Work task: For every record, give an exact copy that has no pictures in it.

--- START ---

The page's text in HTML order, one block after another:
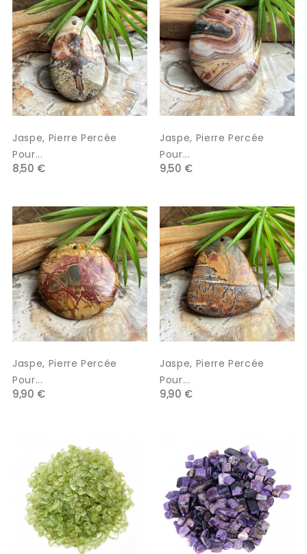
Jaspe, Pierre Percée
Pour...
8,50 €
Jaspe, Pierre Percée
Pour...
9,50 €
Jaspe, Pierre Percée
Pour...
9,90 €
Jaspe, Pierre Percée
Pour...
9,90 €
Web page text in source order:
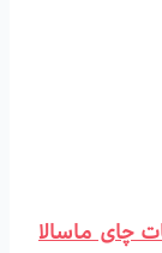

--- END ---

Answer to this exercise:
The page's text in HTML order, one block after another:
Jaspe, Pierre Percée
Pour...
8,50 €
Jaspe, Pierre Percée
Pour...
9,50 €
Jaspe, Pierre Percée
Pour...
9,90 €
Jaspe, Pierre Percée
Pour...
9,90 €
Web page text in source order:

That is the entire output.